# EXERCISE PROMPT
Except for the images, repeat the entries below word for word.

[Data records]
/---
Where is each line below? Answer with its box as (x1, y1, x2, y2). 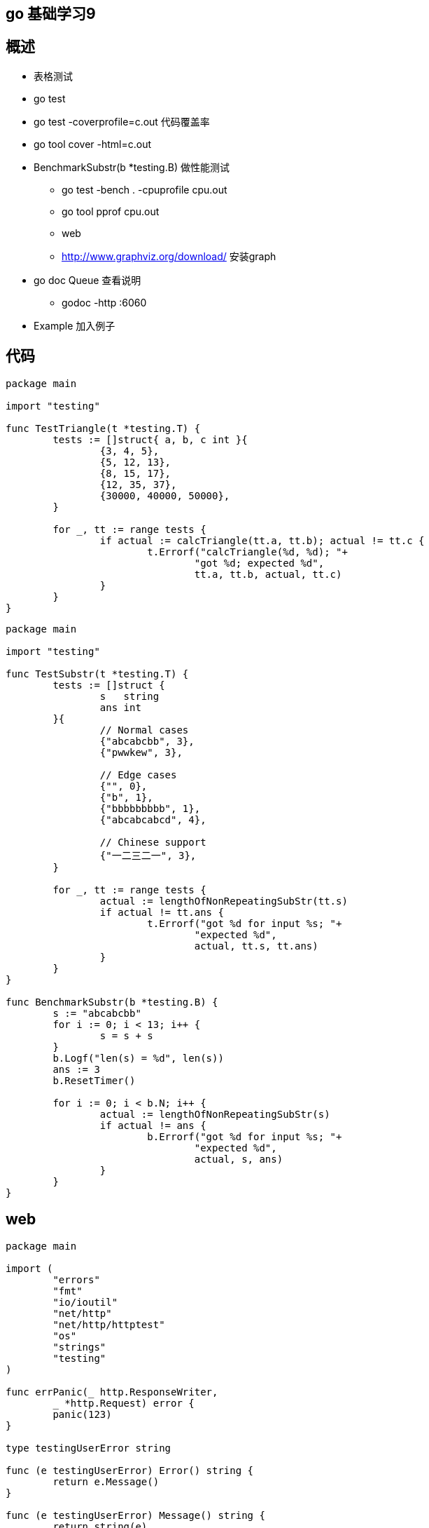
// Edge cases (99, 769, 177, 780)
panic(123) (52, 1408, 112, 1420)
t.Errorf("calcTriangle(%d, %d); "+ (147, 546, 348, 557)
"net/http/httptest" (52, 1318, 165, 1330)
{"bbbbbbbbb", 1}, (99, 802, 201, 814)
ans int (99, 701, 141, 713)
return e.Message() (52, 1475, 160, 1487)
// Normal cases (99, 724, 189, 736)
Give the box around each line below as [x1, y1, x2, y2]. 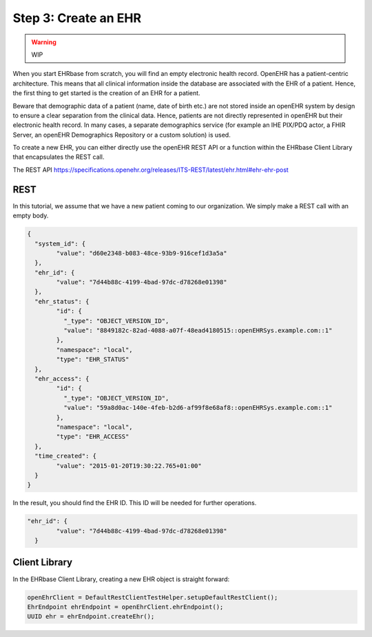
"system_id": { [34, 239, 86, 248]
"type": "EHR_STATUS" [56, 355, 130, 364]
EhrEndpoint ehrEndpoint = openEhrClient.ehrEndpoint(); [27, 602, 224, 611]
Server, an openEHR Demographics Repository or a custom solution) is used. [12, 130, 231, 139]
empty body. [12, 211, 49, 220]
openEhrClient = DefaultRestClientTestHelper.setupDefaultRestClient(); [27, 594, 278, 601]
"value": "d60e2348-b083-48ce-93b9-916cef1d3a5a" [56, 249, 227, 257]
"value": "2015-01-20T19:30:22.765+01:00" [56, 462, 203, 469]
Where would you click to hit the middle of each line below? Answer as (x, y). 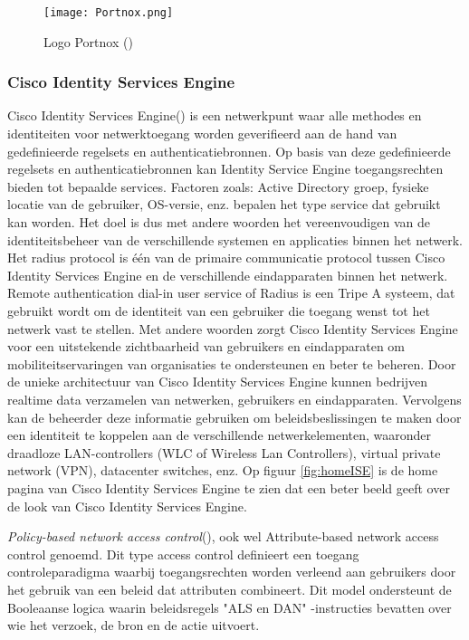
\---
# RESULT
Where is each line below? Answer with its box as (x1, y1, x2, y2). 
// Edge cases (99, 769, 177, 780)
panic(123) (52, 1408, 112, 1420)
t.Errorf("calcTriangle(%d, %d); "+ (147, 546, 348, 557)
"net/http/httptest" (52, 1318, 165, 1330)
{"bbbbbbbbb", 1}, (99, 802, 201, 814)
ans int (99, 701, 141, 713)
return e.Message() (52, 1475, 160, 1487)
// Normal cases (99, 724, 189, 736)
Give the box around each line below as [x1, y1, x2, y2]. 
"system_id": { [34, 239, 86, 248]
"type": "EHR_STATUS" [56, 355, 130, 364]
EhrEndpoint ehrEndpoint = openEhrClient.ehrEndpoint(); [27, 602, 224, 611]
Server, an openEHR Demographics Repository or a custom solution) is used. [12, 130, 231, 139]
empty body. [12, 211, 49, 220]
openEhrClient = DefaultRestClientTestHelper.setupDefaultRestClient(); [27, 594, 278, 601]
"value": "d60e2348-b083-48ce-93b9-916cef1d3a5a" [56, 249, 227, 257]
"value": "2015-01-20T19:30:22.765+01:00" [56, 462, 203, 469]
Where would you click to hit the middle of each line below? Answer as (x, y). 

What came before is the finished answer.